EXERCISE: Write out again only the lines that run from the start of the entries to the line containing "siparişlerinizde dayanıklı materyal, şık", both included.

Data records:

━━━

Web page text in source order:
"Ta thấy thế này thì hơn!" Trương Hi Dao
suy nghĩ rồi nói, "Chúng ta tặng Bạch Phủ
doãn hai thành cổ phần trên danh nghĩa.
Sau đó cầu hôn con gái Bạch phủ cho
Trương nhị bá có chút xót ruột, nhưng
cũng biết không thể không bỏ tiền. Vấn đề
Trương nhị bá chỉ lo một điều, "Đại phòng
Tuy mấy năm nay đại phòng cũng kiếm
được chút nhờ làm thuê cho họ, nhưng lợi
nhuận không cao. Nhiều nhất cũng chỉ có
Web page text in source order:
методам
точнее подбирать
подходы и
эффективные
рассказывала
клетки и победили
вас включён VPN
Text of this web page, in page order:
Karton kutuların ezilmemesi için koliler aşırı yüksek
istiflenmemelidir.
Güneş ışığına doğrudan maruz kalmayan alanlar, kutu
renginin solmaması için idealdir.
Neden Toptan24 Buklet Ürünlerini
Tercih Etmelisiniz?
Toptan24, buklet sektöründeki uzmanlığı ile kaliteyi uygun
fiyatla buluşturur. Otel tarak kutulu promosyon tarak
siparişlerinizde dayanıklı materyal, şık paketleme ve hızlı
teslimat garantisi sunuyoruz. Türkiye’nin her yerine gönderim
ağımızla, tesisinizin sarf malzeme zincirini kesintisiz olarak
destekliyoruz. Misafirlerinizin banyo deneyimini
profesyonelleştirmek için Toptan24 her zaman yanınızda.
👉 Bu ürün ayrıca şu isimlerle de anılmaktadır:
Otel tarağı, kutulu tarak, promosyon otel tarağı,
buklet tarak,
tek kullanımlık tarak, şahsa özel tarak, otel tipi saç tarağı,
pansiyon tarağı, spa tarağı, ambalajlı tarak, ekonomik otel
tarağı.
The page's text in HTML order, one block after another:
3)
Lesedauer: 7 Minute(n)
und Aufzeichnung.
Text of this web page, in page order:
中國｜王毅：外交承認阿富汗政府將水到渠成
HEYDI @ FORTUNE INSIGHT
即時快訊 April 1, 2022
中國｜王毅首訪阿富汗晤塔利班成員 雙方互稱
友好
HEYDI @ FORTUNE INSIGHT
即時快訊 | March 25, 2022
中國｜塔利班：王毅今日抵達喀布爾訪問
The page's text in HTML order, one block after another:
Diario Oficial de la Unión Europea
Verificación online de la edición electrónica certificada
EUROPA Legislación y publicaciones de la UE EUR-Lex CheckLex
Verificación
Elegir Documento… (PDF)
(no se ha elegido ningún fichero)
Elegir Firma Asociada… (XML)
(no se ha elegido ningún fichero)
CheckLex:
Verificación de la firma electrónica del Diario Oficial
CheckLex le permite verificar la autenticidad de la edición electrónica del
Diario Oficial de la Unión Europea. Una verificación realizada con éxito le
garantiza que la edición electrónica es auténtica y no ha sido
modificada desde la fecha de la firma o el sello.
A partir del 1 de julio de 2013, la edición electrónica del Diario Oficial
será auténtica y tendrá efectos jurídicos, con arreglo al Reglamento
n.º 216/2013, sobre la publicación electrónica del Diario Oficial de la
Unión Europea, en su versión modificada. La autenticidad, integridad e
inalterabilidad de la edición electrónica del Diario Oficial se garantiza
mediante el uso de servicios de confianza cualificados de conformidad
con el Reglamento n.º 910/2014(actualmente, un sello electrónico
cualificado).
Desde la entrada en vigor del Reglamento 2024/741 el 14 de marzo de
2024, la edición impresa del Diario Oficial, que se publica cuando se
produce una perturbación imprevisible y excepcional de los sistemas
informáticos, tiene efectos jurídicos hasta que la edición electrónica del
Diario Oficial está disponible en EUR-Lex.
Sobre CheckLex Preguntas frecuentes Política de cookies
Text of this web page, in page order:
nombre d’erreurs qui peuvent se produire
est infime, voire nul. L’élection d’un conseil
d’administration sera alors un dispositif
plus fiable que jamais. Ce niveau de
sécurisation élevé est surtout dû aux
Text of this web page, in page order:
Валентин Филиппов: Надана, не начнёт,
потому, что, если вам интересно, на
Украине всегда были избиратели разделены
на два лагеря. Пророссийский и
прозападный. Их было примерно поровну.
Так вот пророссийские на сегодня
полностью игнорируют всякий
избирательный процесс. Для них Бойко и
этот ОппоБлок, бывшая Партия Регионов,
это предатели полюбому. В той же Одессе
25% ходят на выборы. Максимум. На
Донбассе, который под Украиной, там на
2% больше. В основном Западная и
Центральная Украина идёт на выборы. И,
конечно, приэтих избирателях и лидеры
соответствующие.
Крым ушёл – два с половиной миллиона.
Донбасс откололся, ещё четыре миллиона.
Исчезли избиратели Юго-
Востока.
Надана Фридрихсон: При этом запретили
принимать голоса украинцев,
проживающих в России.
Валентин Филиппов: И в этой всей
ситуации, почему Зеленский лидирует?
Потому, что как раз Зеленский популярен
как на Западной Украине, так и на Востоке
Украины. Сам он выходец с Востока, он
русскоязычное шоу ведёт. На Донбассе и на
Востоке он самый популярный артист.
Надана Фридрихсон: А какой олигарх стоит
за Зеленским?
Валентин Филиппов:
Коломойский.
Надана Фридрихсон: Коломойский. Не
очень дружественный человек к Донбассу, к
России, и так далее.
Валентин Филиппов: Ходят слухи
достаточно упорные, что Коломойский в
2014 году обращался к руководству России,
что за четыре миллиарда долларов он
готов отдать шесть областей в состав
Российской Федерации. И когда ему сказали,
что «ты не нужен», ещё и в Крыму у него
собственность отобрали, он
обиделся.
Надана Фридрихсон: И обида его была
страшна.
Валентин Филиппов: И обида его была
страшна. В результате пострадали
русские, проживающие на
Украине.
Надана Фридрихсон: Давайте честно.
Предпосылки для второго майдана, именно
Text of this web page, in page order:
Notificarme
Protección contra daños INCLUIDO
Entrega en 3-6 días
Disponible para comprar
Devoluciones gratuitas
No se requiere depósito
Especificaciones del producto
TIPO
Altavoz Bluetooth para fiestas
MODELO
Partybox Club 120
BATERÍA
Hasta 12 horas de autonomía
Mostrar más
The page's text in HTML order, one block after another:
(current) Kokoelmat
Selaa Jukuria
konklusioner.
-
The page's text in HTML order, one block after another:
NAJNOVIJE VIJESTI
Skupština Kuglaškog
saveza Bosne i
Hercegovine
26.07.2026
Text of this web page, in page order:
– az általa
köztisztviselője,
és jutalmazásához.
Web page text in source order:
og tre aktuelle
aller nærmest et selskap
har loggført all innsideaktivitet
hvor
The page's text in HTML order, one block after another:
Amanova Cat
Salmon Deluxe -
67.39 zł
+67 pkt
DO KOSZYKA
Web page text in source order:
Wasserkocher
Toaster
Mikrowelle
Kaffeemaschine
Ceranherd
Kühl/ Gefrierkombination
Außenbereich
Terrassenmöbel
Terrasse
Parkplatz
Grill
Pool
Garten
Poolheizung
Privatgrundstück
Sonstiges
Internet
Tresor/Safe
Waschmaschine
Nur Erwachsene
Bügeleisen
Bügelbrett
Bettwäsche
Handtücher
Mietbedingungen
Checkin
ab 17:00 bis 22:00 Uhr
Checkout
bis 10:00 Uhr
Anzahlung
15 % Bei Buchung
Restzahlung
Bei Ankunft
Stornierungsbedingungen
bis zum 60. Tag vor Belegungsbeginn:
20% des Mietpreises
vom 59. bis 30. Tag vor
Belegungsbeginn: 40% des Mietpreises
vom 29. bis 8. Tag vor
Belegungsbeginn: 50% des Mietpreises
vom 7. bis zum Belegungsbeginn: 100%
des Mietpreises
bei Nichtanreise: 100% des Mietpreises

━━━

WORKED SOLUTION:
Web page text in source order:
"Ta thấy thế này thì hơn!" Trương Hi Dao
suy nghĩ rồi nói, "Chúng ta tặng Bạch Phủ
doãn hai thành cổ phần trên danh nghĩa.
Sau đó cầu hôn con gái Bạch phủ cho
Trương nhị bá có chút xót ruột, nhưng
cũng biết không thể không bỏ tiền. Vấn đề
Trương nhị bá chỉ lo một điều, "Đại phòng
Tuy mấy năm nay đại phòng cũng kiếm
được chút nhờ làm thuê cho họ, nhưng lợi
nhuận không cao. Nhiều nhất cũng chỉ có
Web page text in source order:
методам
точнее подбирать
подходы и
эффективные
рассказывала
клетки и победили
вас включён VPN
Text of this web page, in page order:
Karton kutuların ezilmemesi için koliler aşırı yüksek
istiflenmemelidir.
Güneş ışığına doğrudan maruz kalmayan alanlar, kutu
renginin solmaması için idealdir.
Neden Toptan24 Buklet Ürünlerini
Tercih Etmelisiniz?
Toptan24, buklet sektöründeki uzmanlığı ile kaliteyi uygun
fiyatla buluşturur. Otel tarak kutulu promosyon tarak
siparişlerinizde dayanıklı materyal, şık paketleme ve hızlı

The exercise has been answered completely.